We definitely do care too much about what others think. The sooner we stop caring the better we will be, despite having SAD.

I wish you well with toastmasters. Continue attending and being a member of toastmasters forever if possible. Post your experiences so that we can also be inspired.


----------



## slimjim26 (Feb 23, 2011)

Sandile84 said:


> We definitely do care too much about what others think. The sooner we stop caring the better we will be, despite having SAD.
> 
> I wish you well with toastmasters. Continue attending and being a member of toastmasters forever if possible. Post your experiences so that we can also be inspired.


Caring about what other people think of you isn't a bad thing, in fact it's one of the main reasons you shower and brush your teeth in the morning. It's an over exaggeration of that caring that places you in a position to be nervous.
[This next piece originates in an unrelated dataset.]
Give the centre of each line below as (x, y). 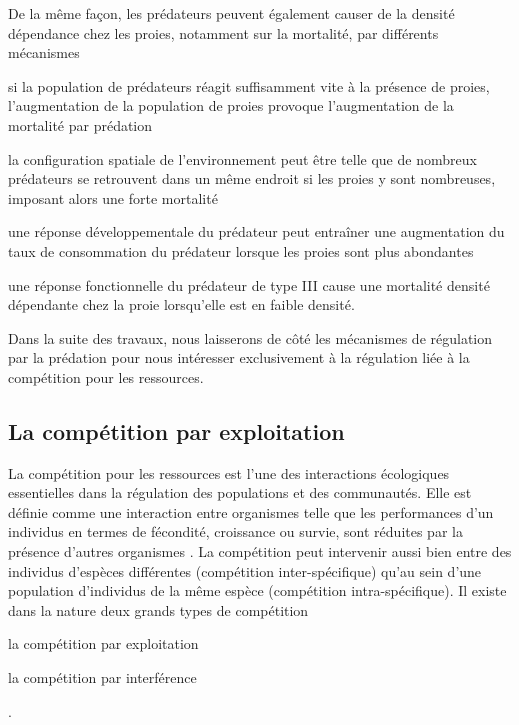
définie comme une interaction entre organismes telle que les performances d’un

That over emphasis can be debilitating, hence the SAD.

It's crazy, I've chased that mind set for the past half decade, struggling and pushing myself to try and not care what any thought of me, but I could never do it. I could never let it go, and still haven't. That I'm thankful for. It's what makes you better, it's what makes you join Toastmasters, speak to strangers, and ask people out on dates. I guarantee that at some point in your life you'll look back and think I'm glad I cared too much about what people thought. Otherwise, you'd never better yourself; why would you, you don't care about your image. This is truly a blessing in disguise (at first, a very well camouflaged, hidden in plane sight kind of disguise) but will benefit you extraordinarily on your journey to over coming fears. Best of travels my friend!


----------



## dezza (Dec 30, 2012)

Phalene said:


> Awesome post
> 
> Toastmasters seems really to be an interesting workshop...
> 
> When I had to organize my first meeting with my team -more than 20 people- I was red as ever and felt dizzy and spoke way, wayyyy too fast. It got better after the 5th or 6th meeting though, and when I screw up like if I miss a slide or if my accent gets out of control (I speak English well except when I am super stressed then you have the feeling you hear le worst frog eveur and it izzz orrendouss) I stop, have a sip of water and apologize and go on.


Haha even though I have a strong british manchester accent, when I'm really nervous I end up talking with an american accent. Fun times.


----------



## harrison (Apr 14, 2012)

What a great post and great thread - very inspiring. Good for you! You have a wonderful attitude.


----------



## peachkaleporkchop (Sep 24, 2013)

> So what I have learned last night is that the best way to cure SAD is to not care at all what people think.


Thank you for posting your experience with toastmasters. It is very inspiring how you embarrassed yourself but then picked yourself back up by the end of the meeting! I went to a couple meetings a while ago but I quit going because it was just too intense and not for me. Maybe I was just with a bad mix of people. But I really felt like they were trying to change me too much, and they were obsessed with being these bubbly extroverted people and trying to turn me into one too. I'm just not extroverted and I don't want to be extroverted.. I just want to be a bit less nervous! But you worded it perfectly with "not caring so much what people think about you." Of course it is impossible to completely not care about what other people think, but I have found that people respect and listen to that kind of brutally honest attitude.


----------



## Str8shot (Sep 19, 2013)

Sandile84 said:


> So what I have learned last night is that the best way to cure SAD is to not care at all what people think. It doesn't matter what you do, people will always say something either to you or behind your back. People will always have opinions about you, it doesn't matter what you do or say. So the best way to cure SAD is to practice not caring what people say or think and also to accept yourself fully with all your flaws. I am experimenting with being regarded as being "crazy". By "crazy" I mean doing or saying things that "normal" people wouldn't normally say. I accept myself as being "abnormal" and "crazy". I am discovering that if you are "crazy" or do things that are "abnormal" then people will tend to respect you and/or leave you alone.


Great post! I think what you said here is really significant and something I should try and always keep in mind.


----------